【微生物学】呼気検査による結核診断
Nature Communications
2014年9月24日
結核菌を検出するための迅速な呼気検査法が開発されたことを報告する論文が掲載される。これは、イソニアジドに対して感受性を有する結核菌に特異的な検査法である。イソニアジドは、結核患者に投与される抗生剤として最も一般的なもので、この薬剤に抵抗性を示す結核菌は珍しい。
現在用いられている結核の診断法は、血液検査や検体の顕微鏡観察によるものだが、信頼性がさほど高くなく、微生物学的な確認も必要で、この確認に数週間を要する。結核の治療に用いられる主要な抗生剤であるイソニアジドは、投与される際には不活化している。結核菌が持つ酵素(KatG)のみが、イソニアジドに作用して、活性な抗生物質と窒素ガスが生成される。

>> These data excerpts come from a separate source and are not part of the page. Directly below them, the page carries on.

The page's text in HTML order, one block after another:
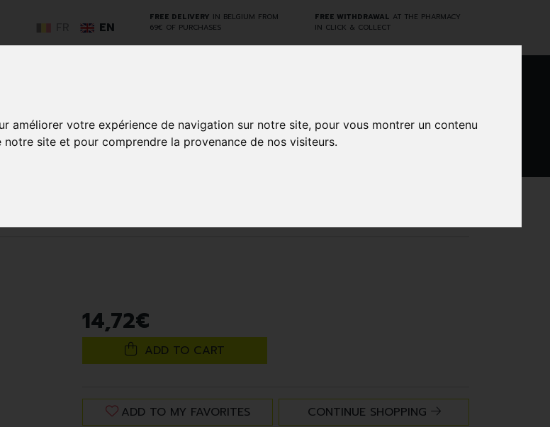
améliorer votre expérience de navigation sur notre site, pour vous montrer un contenu
site et pour comprendre la provenance de nos visiteurs.
FREE DELIVERY IN BELGIUM FROM
69€ OF PURCHASES
FREE WITHDRAWAL AT THE PHARMACY
IN CLICK & COLLECT
EN
14,72€
ADD TO CART
ADD TO MY FAVORITES CONTINUE SHOPPING

今回、Graham Timminsたちは、イソニアジドに対して感受性を有する結核菌を検出する呼気検査を開発し、実験動物を用いて評価したことを報告している。この検証実験は、実験動物(結核に感染させた動物と結核に感染していない動物)に化学標識されたイソニアジドを投与し、この動物が吐き出す息の質量分析を行って、標識された窒素ガスを検出するというものだ。陽性反応は、イソニアジド感受性結核菌が存在していることを示し、陰性反応は、結核に感染していないか、イソニアジド抵抗性結核菌が存在していることを示している。
携帯型の質量分析器は、現在開発中であるため、呼気検査が、今後、ポイント・オブ・ケア検査の手段となる可能性がある。この新しい呼気検査の安全性と有効性を評価するためには臨床研究が必要だが、この検査法は、医師が最適な抗生剤を迅速に決定、処方できるようになる上で役立つと考えられている。
doi:10.1038/ncomms5989
「Nature 関連誌注目のハイライト」は、ネイチャー広報部門が報道関係者向けに作成したリリースを翻訳したものです。より正確かつ詳細な情報が必要な場合には、必ず原著論文をご覧ください。